I used this analysis in SPSS, but now I want to switch to R.

+7
source share
2 answers

A sample of your data will be appreciated, but I think it will work for you. First create a combination of all columns with combn . Then write a function that will be used with the apply function to iterate through combos. I like to use plyr as it is easy to specify what you want for the data structure on the back panel. Also note that you only need to calculate the square-square test once for each combination of columns, which should also speed up the process.

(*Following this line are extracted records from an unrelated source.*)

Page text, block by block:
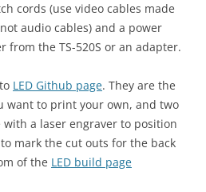
cords (use video cables made
audio cables) and a power
from the TS-520S or an adapter.
LED Github page. They are the
want to print your own, and two
a laser engraver to position
mark the cut outs for the back
of the LED build page
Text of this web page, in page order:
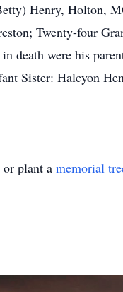
Henry, Holton,
Twenty-four
death were his
Sister: Halcyon
or plant a memorial
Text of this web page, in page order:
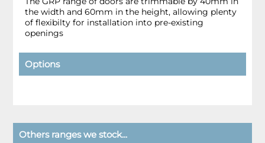
the width and 60mm in the height, allowing plenty
of flexibilty for installation into pre-existing
openings
Options
Others ranges we stock...
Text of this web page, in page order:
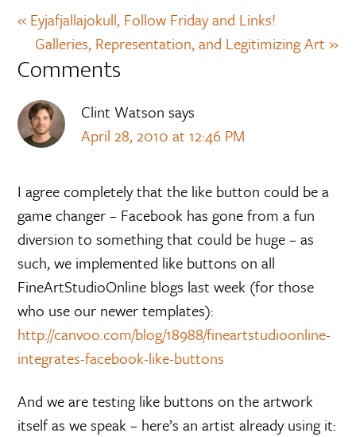
« Eyjafjallajokull, Follow Friday and Links!
Galleries, Representation, and Legitimizing Art »
Comments
Clint Watson says
April 28, 2010 at 12:46 PM
I agree completely that the like button could be a
game changer – Facebook has gone from a fun
diversion to something that could be huge – as
such, we implemented like buttons on all
FineArtStudioOnline blogs last week (for those
who use our newer templates):
http://canvoo.com/blog/18988/fineartstudioonline-
integrates-facebook-like-buttons
And we are testing like buttons on the artwork
itself as we speak – here’s an artist already using it:
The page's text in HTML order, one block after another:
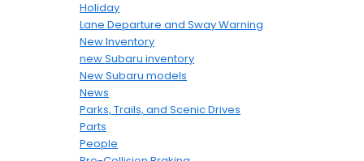
Holiday
Lane Departure and Sway Warning
New Inventory
new Subaru inventory
New Subaru models
News
Parks, Trails, and Scenic Drives
Parts
People
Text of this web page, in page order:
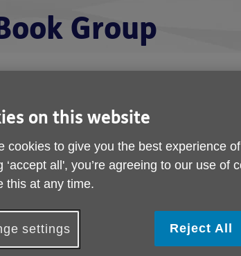
Group
Meet other readers in
on this website
cookies to give you the best experience
‘accept all', you’re agreeing to our use of
this at any time.
settings Reject All
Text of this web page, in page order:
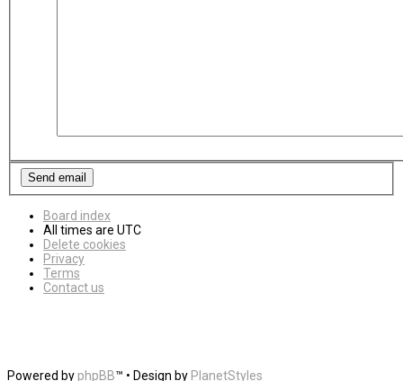
Board index
All times are UTC
Delete cookies
Privacy
Terms
Contact us
Powered by phpBB™ • Design by PlanetStyles
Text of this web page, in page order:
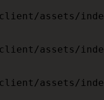
assets/
assets/
assets/
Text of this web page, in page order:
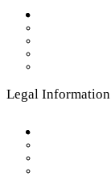
Legal Information
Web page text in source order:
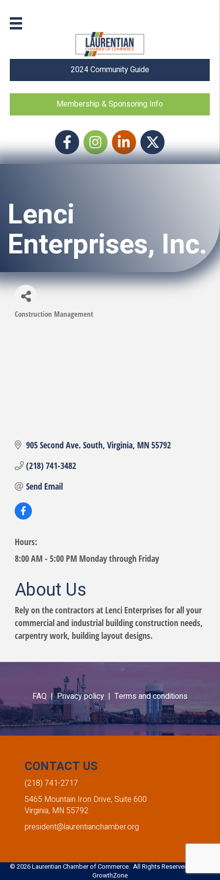
2024 Community Guide
Membership & Sponsoring Info
FacebookInstagram icon
LinkedIn Twitter
Lenci
Enterprises, Inc.
Categories
Construction Management
905 Second Ave. South Virginia MN55792
(218) 741-3482
Send Email
Hours:
8:00 AM - 5:00 PM Monday through Friday
About Us
Rely on the contractors at Lenci Enterprises for all your
commercial and industrial building construction needs,
carpentry work, building layout designs.
FAQ |Privacy policy | Terms and conditions
CONTACT US
(218) 741-2717
5465 Mountain Iron Drive, Suite 600
Virginia, MN 55792
president@laurentianchamber.org
© 2026Laurentian Chamber of Commerce. All Rights Reserved. Site by
GrowthZone
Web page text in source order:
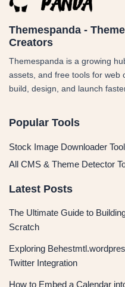
Themespanda -
Creators
Themespanda is a growing
assets, and free tools for web
build, design, and launch
Popular Tools
Stock Image Downloader
All CMS & Theme Detector
Latest Posts
The Ultimate Guide to
Scratch
Exploring
Twitter Integration
How to Embed a Calendar
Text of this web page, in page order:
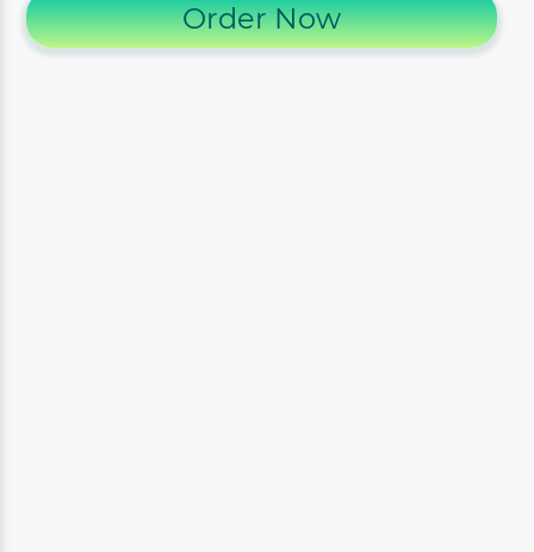
Order Now
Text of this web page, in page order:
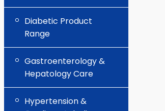
Diabetic Product
Range
Gastroenterology &
Hepatology Care
Hypertension &
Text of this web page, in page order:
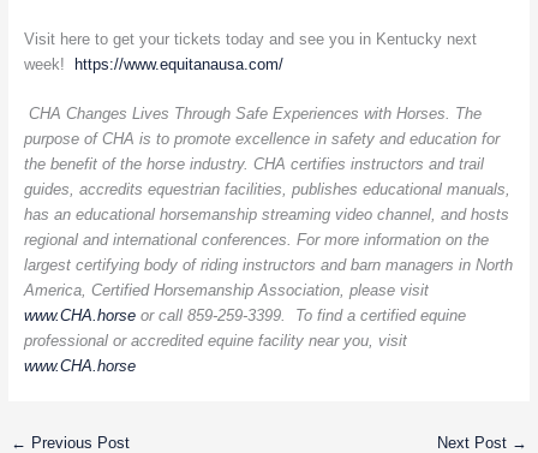
Visit here to get your tickets today and see you in Kentucky next
week!
https://www.equitanausa.com/
CHA Changes Lives Through Safe Experiences with Horses. The
purpose of CHA is to promote excellence in safety and education for
the benefit of the horse industry. CHA certifies instructors and trail
guides, accredits equestrian facilities, publishes educational manuals,
has an educational horsemanship streaming video channel, and hosts
regional and international conferences. For more information on the
largest certifying body of riding instructors and barn managers in North
America, Certified Horsemanship Association, please visit
www.CHA.horseor call 859-259-3399. To find a certified equine
professional or accredited equine facility near you, visit
www.CHA.horse
← Previous Post Next Post →
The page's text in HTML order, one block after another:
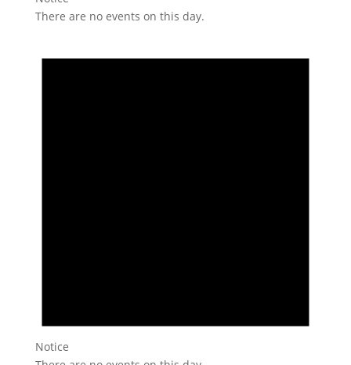
There are no events on this day.
Notice

 library(plyr) combos <- combn(ncol(Dat),2) adply(combos, 2, function(x) { test <- chisq.test(Dat[, x[1]], Dat[, x[2]]) out <- data.frame("Row" = colnames(Dat)[x[1]] , "Column" = colnames(Dat[x[2]]) , "Chi.Square" = round(test$statistic,3) , "df"= test$parameter , "p.value" = round(test$p.value, 3) ) return(out) }) 
+17
source

I wrote my own function. It creates a matrix in which all nominal variables are checked against each other. It can also save the results as an excel file. It displays all pvalues ​​that are less than 5%.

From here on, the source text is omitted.